Ankara june 2011 7100.jpg

An evocation of a royal funeral in Gordion. Phrygian, late 8th century BC.

The Phrygians (Phruges or Phryges) were an ancient Indo-European people, initially dwelling in the southern Balkans; according to Herodotus, under the name of Bryges (Briges), changing it to Phruges after their final migration to Anatolia, via the Hellespont.

From tribal and village beginnings, the state of Phrygia arose in the 8th century BC with its capital at Gordion/Gordium (c. 75 km southwest of Ankara). During this period, the Phrygians extended eastward and encroached upon the kingdom of Urartu. Under kings alternately named Gordias and Midas, the independent Phrygian kingdom of the 8th and early 7th centuries BC maintained close trade contacts with her neighbours in the east and the Greeks in the west. Phrygia seems to have been able to co-exist with whatever power was dominant in eastern Anatolia at the time. Ultimately the Phrygian Kingdom was overwhelmed by Cimmerian invaders c. 690 BC, then briefly conquered by its neighbor Lydia, before it passed successively into the Persian Empire of Cyrus and the empire of Alexander and his successors.

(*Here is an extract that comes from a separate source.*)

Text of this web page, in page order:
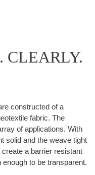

The two most prominent manifestations of Phrygian cultural identity are their mother goddess Cybele and the Phrygian cap, which was worn by the greco-roman god Mithras and survived into modern imagery as the ‘Liberty cap’ of the American and French revolutionaries. The last mention of the Phrygian language in literature dates to the 5th century AD and it was likely extinct by the 7th century.